* [WORK ORDER] Every line below is to be given again precisely; images are to be left out.

* [DATASET]
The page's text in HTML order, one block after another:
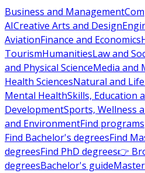
Business and Management
AICreative Arts and Design
AviationFinance and Economics
TourismHumanitiesLaw and
and Physical ScienceMedia and
Health SciencesNatural and Life
Mental HealthSkills, Education
DevelopmentSports, Wellness
and EnvironmentFind programs
Find Bachelor's degreesFind
degreesFind PhD degrees👉
degreesBachelor's guide
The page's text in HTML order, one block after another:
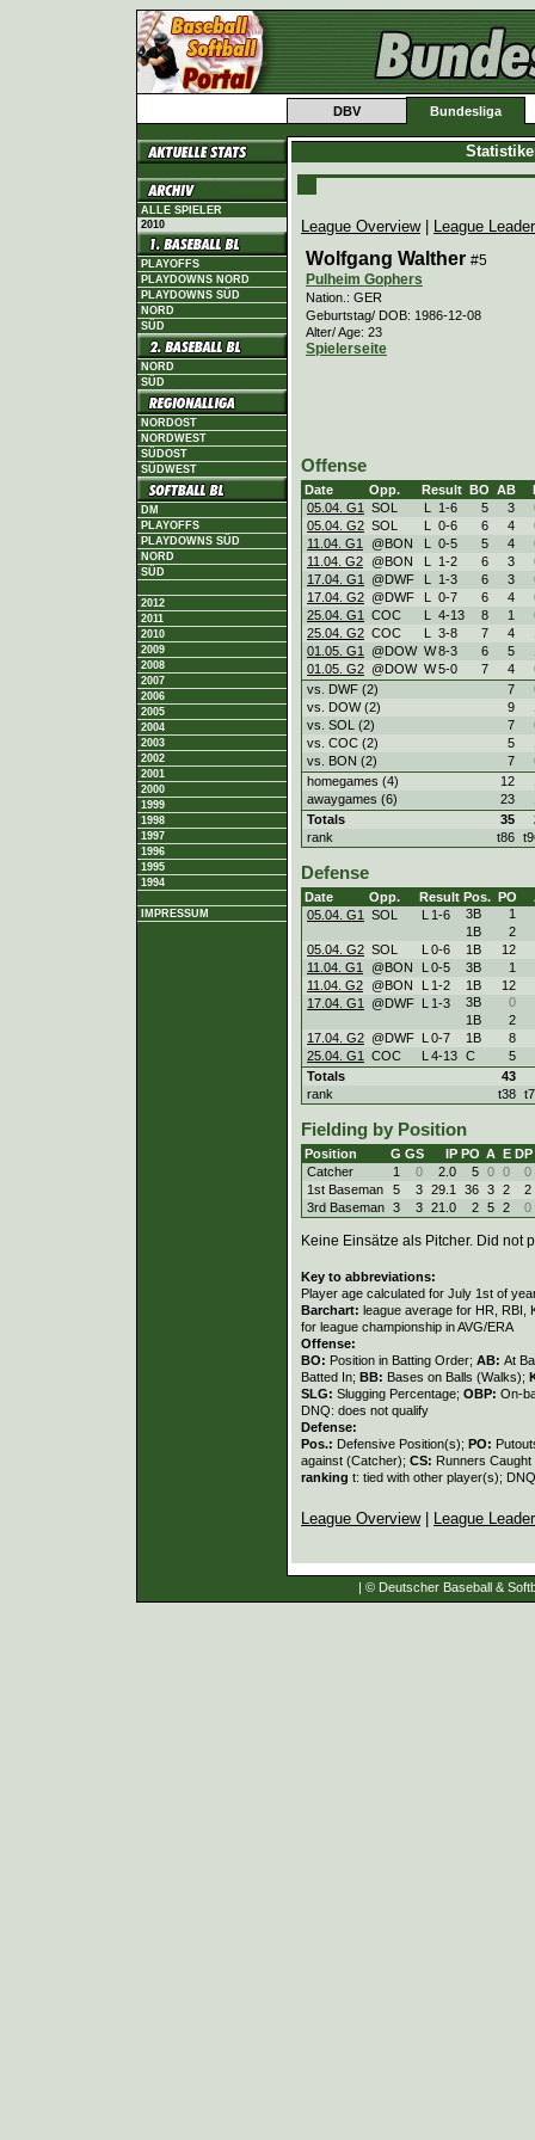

* [SOLUTION TO THIS EXERCISE]
The page's text in HTML order, one block after another:
Business and Management
AICreative Arts and Design
AviationFinance and Economics
TourismHumanitiesLaw and
and Physical ScienceMedia and
Health SciencesNatural and Life
Mental HealthSkills, Education
DevelopmentSports, Wellness
and EnvironmentFind programs
Find Bachelor's degreesFind
degreesFind PhD degrees👉
degreesBachelor's guide
The page's text in HTML order, one block after another:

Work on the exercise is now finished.